● Recorded data:
=====
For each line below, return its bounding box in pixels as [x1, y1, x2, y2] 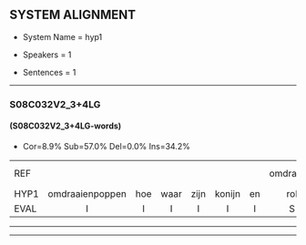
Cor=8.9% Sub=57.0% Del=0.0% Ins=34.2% [22, 140, 191, 151]
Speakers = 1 [22, 49, 72, 60]
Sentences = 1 [22, 66, 76, 77]
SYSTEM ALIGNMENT [9, 7, 137, 23]
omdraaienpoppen [47, 187, 127, 199]
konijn [214, 187, 241, 199]
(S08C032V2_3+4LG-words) [9, 120, 122, 131]
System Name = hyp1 [22, 31, 103, 42]
=====
● Required action:
From the line that contains "Cor=8.9% Sub=57.0% Del=0.0%" to the last line of the data, write out each line exactly and add nothing.

● Solution to this task:
Cor=8.9% Sub=57.0% Del=0.0% Ins=34.2% [22, 140, 191, 151]
Speakers = 1 [22, 49, 72, 60]
Sentences = 1 [22, 66, 76, 77]
SYSTEM ALIGNMENT [9, 7, 137, 23]
omdraaienpoppen [47, 187, 127, 199]
konijn [214, 187, 241, 199]
(S08C032V2_3+4LG-words) [9, 120, 122, 131]
System Name = hyp1 [22, 31, 103, 42]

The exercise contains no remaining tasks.